Markets are once again pricing in a greater than 50% chance of a move in December. By February, markets see a 54% chance of interest rate being at least 25 basis points higher. Analysts have noted that the U.S. central bank has never hiked rates unless expectations were above 50%.

However, Fung said she remains optimistic on gold as the market has been able to hold support in an environment of rising rate expectations. Still, she expects the market to remain in limbo as there is no other major event in the immediate horizon that will drive prices higher.

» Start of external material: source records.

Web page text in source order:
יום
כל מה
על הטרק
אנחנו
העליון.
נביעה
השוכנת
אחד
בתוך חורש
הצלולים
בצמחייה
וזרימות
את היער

“There is no reason why we shouldn’t stay here for a while,” she said. “Just because it is unprecedented doesn’t mean we can’t get caught up in a new paradigm for a while.”

Levels To Watch

Some analysts said they are not ruling out the chance of a bigger correction in the near-term.

In a report Friday, commodity analysts at Bank of America Merrill Lynch warned that elevated speculative long positions raises the risk of a contrarian short trade in the near-term. However, the bank remains optimistic on gold as they still expect investor demand, especially in gold-backed exchange- traded products, will push gold prices to $1,500 an ounce by 2017.

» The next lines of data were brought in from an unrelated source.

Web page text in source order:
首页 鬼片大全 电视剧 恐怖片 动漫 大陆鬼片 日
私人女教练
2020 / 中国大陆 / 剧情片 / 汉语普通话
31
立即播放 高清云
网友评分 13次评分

Stoeferle agreed in that prices could fall in the near-term, but still thinks the gold’s party is just getting started.

“I don’t care if prices go down to $1,300,” he said. “There is so much money parked on the sidelines and those investors are just waiting for a dip to jump in.”

According to some analysts, the first support level to watch is around $1,340 an ounce, which has held since late July. Analysts at iiTrader.com noted that a break of this support level should lead to a test of the next support range between $1,319.30 and $1,316.60 an ounce.

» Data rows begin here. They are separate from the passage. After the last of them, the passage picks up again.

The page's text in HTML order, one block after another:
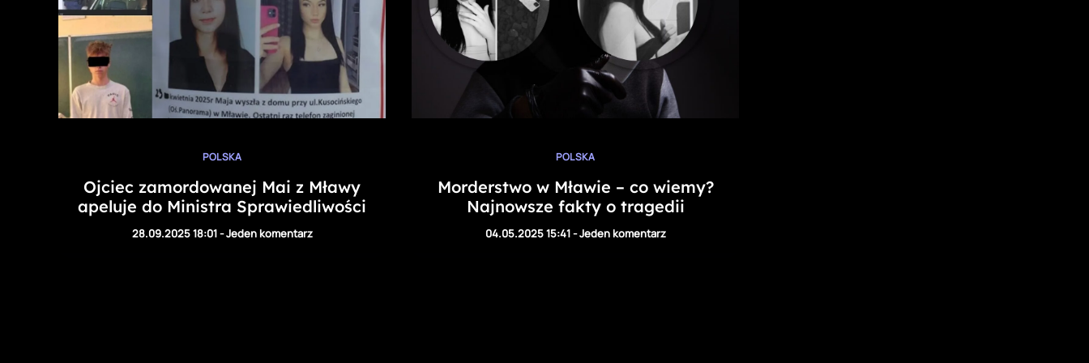
POLSKA
Ojciec zamordowanej Mai z Mławy
apeluje do Ministra Sprawiedliwości
28.09.2025 18:01-Jeden komentarz
POLSKA
Morderstwo w Mławie – co wiemy?
Najnowsze fakty o tragedii
04.05.2025 15:41-Jeden komentarz

Joshua Mahony, market analyst at IG Markets, said that he is bullish on gold as he expects prices to breakout on the upside from its triangle pattern. However, they are watching initial support at $1,346 and then at $1,342 an ounce.

Trade Of The Week

Trade gold through options, where losses can be limited, suggested some analysts.

This week’s play once again comes from Saxo Bank:

In a report published earlier in the week, Ole Hansen, head of commodity strategy, said he sees a growing risk of a correction in gold in the near-term and is recommending  a short options spread.

He suggested investors buy one September GLD 125 put, and sell one September GLD 130-123 call spread.
The total cost is 0.76 cents – 1.40 for the put minus a 0.64 credit for the call spread.

The trade has a 44-day time horizon.

Total risk of the trade is $2.76 if price rises above $132 a share.

The target of the trade is a move towards $123.15 a share or lower.

“This is a dynamic trade as the value of the low delta put will rise progressively should the expected price weakness unfold, not least considering the expected pick-up in volatility. On that basis, we do not expect to keep the trade to expiry,” he said in his trade recommendation.

Data, Data, Data

Although the spotlight will be on Jackson Hole and Yellen at the end of the week, the economic calendar will see the release of some important data. The week will kick off with preliminary manufacturing data and housing sales numbers. Investors will also want to watch durable goods numbers for June. Finally, the week ends with the second print of second quarter gross domestic product and Yellen’s speech.